Making connections: Consolidated Elementary rated top school in state
MILTON—The best elementary school in the state sits on the corner of County F and North Consolidated School Road in the middle of several cornfields.
On Tuesday, the Wisconsin Department of Public Instruction released its report cards for school districts and individual schools. Consolidated Elementary School's score was 98.1, earning it a rating of “significantly exceeds expectations.”
That score also places it first among the 1,201 public elementary schools in the state, according to the DPI.
The district and school report cards rate schools on more than just test scores. The scores also consider student growth, absenteeism, dropout rates and the efforts schools are making to close the gap between socioeconomic groups and racially diverse students.
The score cards assign each school district and school a number and a category: "fails to meet expectations," "meets few expectations," "meets expectations," "exceeds expectations" and "significantly exceeds expectations."
Susan Stuckey, principal at Consolidated Elementary School, noted that all of Milton's elementary schools earned scores that placed them in the “significantly exceeds expectations” category. Harmony Elementary's score was 87.3; East Elementary got an 85.5; and West Elementary scored 84.1.
What's the formula for success at the elementary school level?
“There are several factors at play,” Stuckey said. “One is the curriculum. We've worked really hard to have a universal curriculum that's solid across all of our elementary schools.”
The Milton district has changed the way it teaches reading and writing, and it wants to make sure all the teachers are “on the same page” with the new methods, Stuckey said.
A universal curriculum provides consistency and makes it easier for teachers to work together, said Heather Slosarek, Milton director of curriculum and instruction.
“It provides strong and consistent expectations for staff and teachers,” she said. “It allows opportunities for brainstorming and collaboration among the (teacher) teams.”
The elementary schools also have worked hard on “connectedness”—connecting students with each other and connecting staff with students, Stuckey said.
“We want students to feel that sense of belonging in schools,” she said. “At Consolidated in particular, that's huge reason why the school is so successful and has done so well.

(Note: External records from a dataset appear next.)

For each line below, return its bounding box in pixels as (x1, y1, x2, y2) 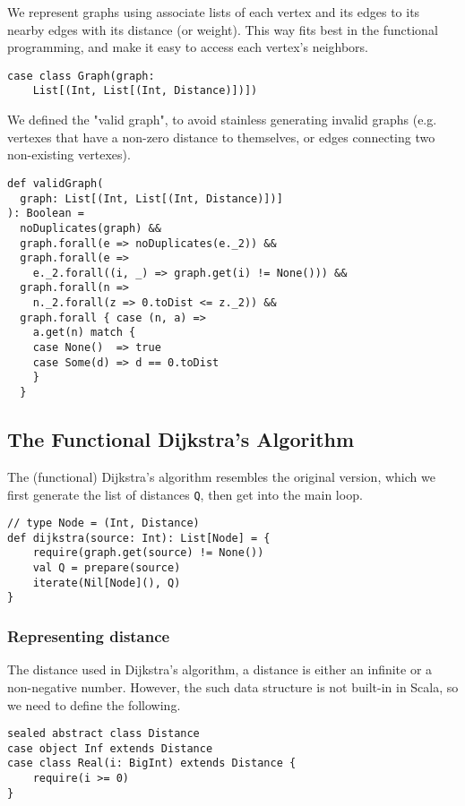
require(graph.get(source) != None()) (32, 546, 264, 560)
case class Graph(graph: (7, 69, 155, 82)
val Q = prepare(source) (32, 562, 181, 575)
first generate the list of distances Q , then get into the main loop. (7, 484, 363, 503)
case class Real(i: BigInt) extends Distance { (7, 757, 297, 770)
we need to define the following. (7, 695, 181, 714)
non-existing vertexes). (7, 145, 131, 164)
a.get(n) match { (32, 326, 136, 339)

Everyone knows everyone; it's such a tight community.”
Parents are involved at the school, and the staff knows every one of the 81 students by name, Stuckey said.
How does “connectedness” translate into academic success?
“We know that students have to feel safe to learn, and part of being safe is feeling that sense of belonging,” Stuckey said. “Knowing that there is someone they can talk to if they are having a hard time, knowing that they are cared for, knowing that they are in a place where they can take risks in their learning and that they can try hard things and take risks—all of those things are related to that feeling of belonging, of feeling connected.”